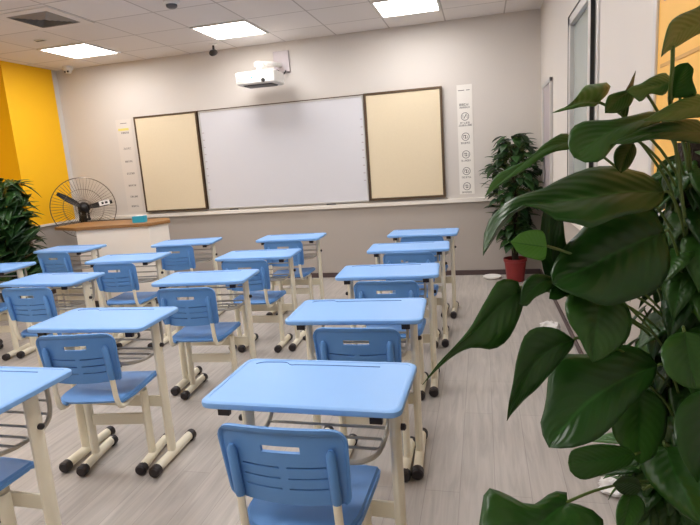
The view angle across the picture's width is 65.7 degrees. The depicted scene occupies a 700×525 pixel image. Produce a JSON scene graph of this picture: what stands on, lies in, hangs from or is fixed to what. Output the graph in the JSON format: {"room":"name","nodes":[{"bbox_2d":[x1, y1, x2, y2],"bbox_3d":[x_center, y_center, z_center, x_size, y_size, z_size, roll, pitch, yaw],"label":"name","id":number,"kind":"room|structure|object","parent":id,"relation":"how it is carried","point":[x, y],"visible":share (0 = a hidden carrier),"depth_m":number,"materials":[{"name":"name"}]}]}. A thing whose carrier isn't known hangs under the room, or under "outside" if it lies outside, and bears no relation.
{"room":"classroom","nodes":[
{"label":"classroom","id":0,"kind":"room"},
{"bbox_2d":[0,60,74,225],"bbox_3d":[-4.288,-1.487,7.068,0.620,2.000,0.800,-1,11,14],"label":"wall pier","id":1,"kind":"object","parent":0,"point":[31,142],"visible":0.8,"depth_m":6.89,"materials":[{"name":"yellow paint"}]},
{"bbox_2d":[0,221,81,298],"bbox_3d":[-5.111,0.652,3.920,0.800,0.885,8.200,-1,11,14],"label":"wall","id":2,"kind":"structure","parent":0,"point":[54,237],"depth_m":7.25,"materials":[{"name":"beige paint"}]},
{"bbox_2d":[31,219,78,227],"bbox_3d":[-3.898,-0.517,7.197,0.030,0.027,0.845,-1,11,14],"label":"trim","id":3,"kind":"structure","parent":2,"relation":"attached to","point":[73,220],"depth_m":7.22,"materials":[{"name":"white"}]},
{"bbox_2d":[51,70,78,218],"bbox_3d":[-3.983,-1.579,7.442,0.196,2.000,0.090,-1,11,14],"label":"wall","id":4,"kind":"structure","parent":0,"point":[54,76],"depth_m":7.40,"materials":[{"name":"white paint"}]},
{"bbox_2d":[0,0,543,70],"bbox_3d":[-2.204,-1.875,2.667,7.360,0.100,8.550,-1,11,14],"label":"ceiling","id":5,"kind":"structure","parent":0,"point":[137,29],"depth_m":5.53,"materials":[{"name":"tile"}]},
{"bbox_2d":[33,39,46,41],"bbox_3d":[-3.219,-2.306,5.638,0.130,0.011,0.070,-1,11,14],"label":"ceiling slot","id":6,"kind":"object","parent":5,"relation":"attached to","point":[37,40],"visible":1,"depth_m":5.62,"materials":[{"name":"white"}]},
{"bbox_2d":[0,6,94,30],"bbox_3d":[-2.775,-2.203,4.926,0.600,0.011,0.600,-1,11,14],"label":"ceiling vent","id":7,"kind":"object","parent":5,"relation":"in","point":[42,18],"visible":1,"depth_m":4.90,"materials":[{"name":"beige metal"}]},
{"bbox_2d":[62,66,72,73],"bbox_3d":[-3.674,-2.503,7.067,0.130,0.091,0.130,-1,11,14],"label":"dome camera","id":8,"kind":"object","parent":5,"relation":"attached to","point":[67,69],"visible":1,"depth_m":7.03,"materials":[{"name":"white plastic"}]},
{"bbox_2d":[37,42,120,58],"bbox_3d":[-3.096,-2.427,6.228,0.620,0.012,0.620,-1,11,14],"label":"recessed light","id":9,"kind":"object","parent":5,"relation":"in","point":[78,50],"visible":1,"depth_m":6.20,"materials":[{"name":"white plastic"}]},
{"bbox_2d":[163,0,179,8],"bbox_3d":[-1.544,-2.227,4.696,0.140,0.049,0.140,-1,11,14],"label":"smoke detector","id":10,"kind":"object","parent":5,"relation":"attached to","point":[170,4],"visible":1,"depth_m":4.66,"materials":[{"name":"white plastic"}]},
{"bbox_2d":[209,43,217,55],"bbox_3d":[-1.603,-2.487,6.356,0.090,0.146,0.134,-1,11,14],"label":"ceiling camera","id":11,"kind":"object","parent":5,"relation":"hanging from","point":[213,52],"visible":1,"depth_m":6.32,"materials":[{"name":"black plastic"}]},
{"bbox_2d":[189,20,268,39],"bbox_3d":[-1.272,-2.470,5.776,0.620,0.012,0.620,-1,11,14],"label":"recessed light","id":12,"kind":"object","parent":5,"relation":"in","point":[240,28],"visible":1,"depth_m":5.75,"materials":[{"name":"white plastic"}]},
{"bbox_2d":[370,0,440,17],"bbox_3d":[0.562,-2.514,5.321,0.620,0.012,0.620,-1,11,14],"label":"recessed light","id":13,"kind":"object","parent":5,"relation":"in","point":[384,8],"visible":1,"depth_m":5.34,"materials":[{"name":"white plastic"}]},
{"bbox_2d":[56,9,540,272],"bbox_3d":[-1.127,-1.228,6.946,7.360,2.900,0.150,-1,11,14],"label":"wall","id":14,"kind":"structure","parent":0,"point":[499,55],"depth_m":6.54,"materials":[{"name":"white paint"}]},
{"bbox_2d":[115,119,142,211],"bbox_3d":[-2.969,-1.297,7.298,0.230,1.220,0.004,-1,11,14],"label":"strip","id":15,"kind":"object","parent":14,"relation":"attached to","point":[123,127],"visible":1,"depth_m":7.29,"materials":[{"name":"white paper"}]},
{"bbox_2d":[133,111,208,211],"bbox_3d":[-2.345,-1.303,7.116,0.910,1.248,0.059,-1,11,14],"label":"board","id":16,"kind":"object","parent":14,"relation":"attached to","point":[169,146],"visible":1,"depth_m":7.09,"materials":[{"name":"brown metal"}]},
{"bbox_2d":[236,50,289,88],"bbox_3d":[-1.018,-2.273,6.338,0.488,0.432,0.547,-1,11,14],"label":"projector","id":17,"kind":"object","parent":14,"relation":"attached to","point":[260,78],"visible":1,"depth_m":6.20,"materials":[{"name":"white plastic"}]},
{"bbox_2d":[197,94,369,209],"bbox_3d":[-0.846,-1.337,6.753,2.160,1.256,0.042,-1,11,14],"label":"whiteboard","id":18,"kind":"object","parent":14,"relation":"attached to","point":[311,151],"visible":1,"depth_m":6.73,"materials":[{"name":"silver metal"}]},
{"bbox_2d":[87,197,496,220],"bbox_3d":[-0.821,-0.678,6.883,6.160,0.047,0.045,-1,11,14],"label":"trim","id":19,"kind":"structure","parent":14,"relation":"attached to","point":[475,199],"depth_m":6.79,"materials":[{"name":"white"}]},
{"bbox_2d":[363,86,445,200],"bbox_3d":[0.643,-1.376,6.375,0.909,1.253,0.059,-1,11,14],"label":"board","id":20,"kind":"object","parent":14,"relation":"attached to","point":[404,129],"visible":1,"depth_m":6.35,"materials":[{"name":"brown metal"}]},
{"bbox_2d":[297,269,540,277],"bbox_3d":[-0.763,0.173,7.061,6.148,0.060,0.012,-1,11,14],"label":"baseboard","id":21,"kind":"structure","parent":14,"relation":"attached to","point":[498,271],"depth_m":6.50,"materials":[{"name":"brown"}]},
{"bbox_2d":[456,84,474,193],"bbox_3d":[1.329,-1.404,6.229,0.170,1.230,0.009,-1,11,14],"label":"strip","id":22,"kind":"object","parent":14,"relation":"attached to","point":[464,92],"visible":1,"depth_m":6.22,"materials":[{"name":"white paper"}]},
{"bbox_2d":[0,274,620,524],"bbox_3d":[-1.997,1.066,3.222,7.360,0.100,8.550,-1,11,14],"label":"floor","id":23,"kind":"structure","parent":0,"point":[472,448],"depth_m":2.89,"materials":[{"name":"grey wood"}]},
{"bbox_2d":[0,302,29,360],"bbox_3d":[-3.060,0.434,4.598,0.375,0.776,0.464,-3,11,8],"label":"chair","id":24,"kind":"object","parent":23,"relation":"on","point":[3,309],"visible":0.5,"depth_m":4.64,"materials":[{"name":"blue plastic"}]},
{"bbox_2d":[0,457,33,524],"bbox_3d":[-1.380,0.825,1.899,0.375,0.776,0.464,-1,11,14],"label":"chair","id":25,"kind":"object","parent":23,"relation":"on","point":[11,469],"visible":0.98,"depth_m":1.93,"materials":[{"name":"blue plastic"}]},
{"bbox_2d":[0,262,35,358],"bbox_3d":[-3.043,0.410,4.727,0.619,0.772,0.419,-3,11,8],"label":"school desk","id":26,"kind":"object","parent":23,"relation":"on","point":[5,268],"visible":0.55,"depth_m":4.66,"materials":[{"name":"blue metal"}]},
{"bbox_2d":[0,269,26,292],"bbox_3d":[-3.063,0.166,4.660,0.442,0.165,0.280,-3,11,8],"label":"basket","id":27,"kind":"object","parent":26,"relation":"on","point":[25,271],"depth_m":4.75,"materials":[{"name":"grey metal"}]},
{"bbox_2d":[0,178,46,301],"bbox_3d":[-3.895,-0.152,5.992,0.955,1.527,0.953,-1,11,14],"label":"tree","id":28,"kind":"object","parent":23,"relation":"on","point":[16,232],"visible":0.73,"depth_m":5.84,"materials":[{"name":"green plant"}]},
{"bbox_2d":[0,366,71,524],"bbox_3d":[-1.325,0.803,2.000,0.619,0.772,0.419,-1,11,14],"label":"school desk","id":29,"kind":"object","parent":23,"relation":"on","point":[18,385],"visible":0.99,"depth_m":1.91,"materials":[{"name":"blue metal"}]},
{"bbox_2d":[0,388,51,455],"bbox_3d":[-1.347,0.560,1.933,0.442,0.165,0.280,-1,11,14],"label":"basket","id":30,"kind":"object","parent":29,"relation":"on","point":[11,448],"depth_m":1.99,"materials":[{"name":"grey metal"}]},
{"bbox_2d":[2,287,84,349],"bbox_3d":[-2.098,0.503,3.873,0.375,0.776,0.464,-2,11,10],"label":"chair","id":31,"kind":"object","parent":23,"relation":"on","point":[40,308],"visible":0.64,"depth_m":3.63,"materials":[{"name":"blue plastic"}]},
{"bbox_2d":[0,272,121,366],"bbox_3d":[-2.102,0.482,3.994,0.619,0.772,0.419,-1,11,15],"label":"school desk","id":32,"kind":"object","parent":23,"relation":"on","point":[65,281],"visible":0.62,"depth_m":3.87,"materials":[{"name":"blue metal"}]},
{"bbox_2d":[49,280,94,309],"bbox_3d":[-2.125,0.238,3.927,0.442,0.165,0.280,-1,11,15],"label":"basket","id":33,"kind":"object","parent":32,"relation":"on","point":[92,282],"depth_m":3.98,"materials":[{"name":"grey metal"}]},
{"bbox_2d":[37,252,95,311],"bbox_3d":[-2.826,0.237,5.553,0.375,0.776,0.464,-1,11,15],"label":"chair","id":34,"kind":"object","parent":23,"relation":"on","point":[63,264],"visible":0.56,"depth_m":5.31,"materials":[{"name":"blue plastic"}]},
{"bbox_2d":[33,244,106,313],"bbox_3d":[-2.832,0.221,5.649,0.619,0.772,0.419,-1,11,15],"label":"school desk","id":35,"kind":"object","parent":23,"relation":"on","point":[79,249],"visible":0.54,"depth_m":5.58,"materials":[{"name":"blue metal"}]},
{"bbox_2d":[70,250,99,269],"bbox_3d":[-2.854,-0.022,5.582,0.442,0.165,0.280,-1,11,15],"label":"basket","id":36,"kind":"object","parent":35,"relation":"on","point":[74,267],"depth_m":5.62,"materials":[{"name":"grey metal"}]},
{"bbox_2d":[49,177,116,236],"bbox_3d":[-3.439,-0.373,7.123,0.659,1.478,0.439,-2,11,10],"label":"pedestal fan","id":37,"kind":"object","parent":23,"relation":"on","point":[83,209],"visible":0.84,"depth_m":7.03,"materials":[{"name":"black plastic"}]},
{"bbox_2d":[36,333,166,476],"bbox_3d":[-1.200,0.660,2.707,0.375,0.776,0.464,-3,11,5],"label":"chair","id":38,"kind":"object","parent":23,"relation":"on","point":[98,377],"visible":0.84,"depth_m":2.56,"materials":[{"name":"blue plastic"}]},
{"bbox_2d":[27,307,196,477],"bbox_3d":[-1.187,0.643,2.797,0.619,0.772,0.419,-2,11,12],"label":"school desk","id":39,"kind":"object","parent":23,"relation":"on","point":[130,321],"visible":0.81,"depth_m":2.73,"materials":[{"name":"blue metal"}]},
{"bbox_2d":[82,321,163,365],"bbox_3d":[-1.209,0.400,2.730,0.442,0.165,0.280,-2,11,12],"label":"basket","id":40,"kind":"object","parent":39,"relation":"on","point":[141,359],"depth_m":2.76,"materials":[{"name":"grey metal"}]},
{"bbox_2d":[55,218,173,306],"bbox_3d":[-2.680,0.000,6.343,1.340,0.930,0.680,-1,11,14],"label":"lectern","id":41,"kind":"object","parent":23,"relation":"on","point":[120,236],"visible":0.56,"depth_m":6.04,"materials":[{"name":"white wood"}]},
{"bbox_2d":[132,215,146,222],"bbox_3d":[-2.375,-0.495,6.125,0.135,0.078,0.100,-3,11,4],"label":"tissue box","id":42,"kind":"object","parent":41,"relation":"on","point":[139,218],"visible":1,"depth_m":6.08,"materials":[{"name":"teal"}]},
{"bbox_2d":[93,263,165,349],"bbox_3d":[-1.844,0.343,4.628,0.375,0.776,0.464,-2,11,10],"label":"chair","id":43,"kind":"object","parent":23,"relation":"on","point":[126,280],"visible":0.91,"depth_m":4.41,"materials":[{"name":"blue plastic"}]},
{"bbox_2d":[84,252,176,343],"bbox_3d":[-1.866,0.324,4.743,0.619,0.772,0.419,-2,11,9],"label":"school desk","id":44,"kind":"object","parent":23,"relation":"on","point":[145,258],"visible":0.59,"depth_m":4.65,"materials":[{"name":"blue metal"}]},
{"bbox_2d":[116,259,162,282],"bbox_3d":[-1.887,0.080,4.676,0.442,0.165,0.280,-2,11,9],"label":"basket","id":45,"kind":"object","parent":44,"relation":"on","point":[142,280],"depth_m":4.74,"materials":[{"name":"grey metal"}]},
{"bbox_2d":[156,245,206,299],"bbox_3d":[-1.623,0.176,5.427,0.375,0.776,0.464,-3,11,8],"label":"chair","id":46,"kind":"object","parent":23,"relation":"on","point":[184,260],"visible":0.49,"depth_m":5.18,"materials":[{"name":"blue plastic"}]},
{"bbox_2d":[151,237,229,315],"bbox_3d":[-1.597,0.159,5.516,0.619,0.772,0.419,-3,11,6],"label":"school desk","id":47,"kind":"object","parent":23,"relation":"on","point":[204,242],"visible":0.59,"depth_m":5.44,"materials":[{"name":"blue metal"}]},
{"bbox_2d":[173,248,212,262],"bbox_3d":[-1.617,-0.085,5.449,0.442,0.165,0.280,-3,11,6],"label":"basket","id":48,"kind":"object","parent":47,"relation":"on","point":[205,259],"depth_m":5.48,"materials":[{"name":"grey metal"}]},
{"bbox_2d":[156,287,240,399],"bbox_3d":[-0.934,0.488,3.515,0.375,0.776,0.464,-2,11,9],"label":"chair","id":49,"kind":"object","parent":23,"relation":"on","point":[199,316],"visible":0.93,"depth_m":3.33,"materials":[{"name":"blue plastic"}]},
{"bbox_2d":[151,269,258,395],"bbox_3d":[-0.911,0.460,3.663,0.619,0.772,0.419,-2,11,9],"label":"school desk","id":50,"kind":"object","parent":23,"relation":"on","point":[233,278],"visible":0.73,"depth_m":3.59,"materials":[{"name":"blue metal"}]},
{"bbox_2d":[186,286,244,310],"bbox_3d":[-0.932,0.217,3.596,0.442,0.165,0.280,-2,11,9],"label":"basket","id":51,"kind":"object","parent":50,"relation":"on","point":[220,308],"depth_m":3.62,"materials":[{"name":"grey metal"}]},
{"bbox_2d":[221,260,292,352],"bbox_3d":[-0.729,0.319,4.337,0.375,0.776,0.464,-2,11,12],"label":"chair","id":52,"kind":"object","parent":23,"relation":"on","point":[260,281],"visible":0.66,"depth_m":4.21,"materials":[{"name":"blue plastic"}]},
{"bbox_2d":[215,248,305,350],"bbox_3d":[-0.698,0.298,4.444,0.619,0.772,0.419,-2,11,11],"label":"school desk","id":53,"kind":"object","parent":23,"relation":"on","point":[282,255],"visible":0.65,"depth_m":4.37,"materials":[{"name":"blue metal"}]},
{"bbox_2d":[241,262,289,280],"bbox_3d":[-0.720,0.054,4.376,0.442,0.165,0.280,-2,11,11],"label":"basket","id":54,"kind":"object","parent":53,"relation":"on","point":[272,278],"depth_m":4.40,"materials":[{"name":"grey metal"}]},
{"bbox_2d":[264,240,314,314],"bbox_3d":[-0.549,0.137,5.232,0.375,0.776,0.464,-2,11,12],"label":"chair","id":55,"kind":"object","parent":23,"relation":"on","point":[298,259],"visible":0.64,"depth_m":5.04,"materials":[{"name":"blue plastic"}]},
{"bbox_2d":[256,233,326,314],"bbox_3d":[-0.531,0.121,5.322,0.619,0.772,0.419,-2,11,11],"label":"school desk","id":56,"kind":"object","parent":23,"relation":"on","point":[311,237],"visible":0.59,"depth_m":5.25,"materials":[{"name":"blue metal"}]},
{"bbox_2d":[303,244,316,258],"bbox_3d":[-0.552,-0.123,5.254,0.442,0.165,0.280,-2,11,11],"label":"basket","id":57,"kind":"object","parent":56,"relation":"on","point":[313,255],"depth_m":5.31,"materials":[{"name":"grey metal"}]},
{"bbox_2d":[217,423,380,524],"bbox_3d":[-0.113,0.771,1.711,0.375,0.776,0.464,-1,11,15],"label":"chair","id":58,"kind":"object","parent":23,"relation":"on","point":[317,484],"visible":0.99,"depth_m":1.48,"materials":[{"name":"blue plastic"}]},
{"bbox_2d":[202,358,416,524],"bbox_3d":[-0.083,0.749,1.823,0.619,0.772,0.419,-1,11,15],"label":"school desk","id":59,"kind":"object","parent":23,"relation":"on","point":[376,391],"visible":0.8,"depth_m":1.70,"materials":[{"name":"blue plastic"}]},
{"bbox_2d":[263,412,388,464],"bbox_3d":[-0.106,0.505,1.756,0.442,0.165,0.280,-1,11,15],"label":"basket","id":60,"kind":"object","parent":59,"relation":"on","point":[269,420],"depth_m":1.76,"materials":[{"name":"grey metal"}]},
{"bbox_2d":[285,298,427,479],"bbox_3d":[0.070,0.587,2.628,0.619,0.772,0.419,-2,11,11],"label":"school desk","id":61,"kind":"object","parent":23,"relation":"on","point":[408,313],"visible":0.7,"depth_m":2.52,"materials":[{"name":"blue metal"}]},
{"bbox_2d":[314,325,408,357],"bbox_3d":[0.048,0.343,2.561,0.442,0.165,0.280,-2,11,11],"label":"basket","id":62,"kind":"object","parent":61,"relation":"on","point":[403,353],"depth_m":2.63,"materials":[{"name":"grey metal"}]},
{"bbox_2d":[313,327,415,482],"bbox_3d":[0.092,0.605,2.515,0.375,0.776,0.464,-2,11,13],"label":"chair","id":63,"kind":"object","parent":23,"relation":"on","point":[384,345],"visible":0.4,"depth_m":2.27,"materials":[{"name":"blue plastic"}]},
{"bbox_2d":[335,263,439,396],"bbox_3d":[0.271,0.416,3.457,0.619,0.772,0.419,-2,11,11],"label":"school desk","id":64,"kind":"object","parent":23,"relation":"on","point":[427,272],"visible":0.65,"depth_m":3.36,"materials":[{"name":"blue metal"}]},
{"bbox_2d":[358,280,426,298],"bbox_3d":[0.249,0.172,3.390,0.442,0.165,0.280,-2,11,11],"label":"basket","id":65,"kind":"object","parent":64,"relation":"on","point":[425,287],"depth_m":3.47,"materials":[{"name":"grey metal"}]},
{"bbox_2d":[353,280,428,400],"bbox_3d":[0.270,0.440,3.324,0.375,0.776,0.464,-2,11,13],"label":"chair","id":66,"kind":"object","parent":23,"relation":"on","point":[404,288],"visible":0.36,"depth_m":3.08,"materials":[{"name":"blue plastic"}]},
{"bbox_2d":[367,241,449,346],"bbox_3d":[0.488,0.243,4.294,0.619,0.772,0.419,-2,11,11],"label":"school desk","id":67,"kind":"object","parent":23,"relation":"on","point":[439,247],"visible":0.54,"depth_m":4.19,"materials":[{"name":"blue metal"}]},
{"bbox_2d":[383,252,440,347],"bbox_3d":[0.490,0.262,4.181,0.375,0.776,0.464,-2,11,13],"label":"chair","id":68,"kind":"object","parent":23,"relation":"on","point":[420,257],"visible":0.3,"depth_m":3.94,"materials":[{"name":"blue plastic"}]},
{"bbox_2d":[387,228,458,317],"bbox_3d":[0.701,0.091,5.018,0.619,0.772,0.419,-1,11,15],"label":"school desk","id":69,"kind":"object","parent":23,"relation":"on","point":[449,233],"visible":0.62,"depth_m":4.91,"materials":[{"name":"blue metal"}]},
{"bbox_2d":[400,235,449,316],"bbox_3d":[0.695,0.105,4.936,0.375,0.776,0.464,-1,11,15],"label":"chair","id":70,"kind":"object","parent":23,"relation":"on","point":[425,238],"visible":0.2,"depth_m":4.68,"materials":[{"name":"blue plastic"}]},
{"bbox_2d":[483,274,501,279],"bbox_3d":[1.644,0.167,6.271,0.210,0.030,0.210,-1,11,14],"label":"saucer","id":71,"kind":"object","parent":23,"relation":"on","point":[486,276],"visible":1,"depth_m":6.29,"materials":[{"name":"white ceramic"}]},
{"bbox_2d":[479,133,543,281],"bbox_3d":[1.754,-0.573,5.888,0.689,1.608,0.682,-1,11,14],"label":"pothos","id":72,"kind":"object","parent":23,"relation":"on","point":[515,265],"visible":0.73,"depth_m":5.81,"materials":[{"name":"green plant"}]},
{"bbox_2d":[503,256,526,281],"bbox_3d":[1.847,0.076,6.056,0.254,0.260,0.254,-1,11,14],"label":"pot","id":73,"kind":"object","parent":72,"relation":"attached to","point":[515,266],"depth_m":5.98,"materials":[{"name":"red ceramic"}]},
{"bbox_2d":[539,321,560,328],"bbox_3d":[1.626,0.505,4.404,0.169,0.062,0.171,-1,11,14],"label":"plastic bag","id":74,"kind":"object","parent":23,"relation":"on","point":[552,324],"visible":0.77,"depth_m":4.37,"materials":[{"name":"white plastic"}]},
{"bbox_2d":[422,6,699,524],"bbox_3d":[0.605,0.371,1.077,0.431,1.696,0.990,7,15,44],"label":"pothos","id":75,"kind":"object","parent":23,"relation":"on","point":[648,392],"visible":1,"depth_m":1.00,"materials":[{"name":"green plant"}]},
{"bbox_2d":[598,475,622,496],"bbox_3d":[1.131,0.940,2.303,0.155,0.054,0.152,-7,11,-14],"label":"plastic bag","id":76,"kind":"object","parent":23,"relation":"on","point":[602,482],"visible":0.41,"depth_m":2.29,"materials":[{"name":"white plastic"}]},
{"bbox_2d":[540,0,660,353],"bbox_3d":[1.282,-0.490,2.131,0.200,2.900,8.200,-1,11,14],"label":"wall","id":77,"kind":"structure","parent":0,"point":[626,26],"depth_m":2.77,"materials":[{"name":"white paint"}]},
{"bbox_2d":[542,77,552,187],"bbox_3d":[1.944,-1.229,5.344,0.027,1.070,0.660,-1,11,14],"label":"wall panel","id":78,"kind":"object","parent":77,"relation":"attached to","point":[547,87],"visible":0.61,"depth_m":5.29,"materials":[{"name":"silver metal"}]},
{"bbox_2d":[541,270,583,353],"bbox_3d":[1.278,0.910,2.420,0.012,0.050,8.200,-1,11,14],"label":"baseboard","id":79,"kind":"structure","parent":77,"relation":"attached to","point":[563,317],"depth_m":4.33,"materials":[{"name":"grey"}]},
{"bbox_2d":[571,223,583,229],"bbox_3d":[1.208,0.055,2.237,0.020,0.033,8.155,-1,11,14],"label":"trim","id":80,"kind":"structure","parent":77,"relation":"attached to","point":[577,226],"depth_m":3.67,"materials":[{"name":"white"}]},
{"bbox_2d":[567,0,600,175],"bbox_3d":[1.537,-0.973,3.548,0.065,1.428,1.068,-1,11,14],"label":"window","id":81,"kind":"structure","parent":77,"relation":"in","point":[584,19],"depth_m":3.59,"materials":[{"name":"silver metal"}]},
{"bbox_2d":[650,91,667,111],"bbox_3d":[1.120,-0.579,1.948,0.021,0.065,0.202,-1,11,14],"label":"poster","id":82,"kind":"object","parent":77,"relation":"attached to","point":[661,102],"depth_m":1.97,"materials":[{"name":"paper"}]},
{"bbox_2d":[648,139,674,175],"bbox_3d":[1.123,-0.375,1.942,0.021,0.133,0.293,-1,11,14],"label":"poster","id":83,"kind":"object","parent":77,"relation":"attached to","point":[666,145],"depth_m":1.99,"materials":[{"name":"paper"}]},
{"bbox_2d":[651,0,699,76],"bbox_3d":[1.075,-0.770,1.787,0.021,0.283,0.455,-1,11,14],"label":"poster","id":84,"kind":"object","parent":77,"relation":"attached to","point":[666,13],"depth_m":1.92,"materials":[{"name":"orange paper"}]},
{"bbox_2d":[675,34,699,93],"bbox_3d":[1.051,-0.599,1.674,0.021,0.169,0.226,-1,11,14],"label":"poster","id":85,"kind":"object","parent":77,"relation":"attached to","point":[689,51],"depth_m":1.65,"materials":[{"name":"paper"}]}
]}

- - - - -

■ **Activity**: Check each line of the entries for the string "classroom". Copy the lines that have it.

■ **Your solution**:
{"room":"classroom","nodes":[
{"label":"classroom","id":0,"kind":"room"},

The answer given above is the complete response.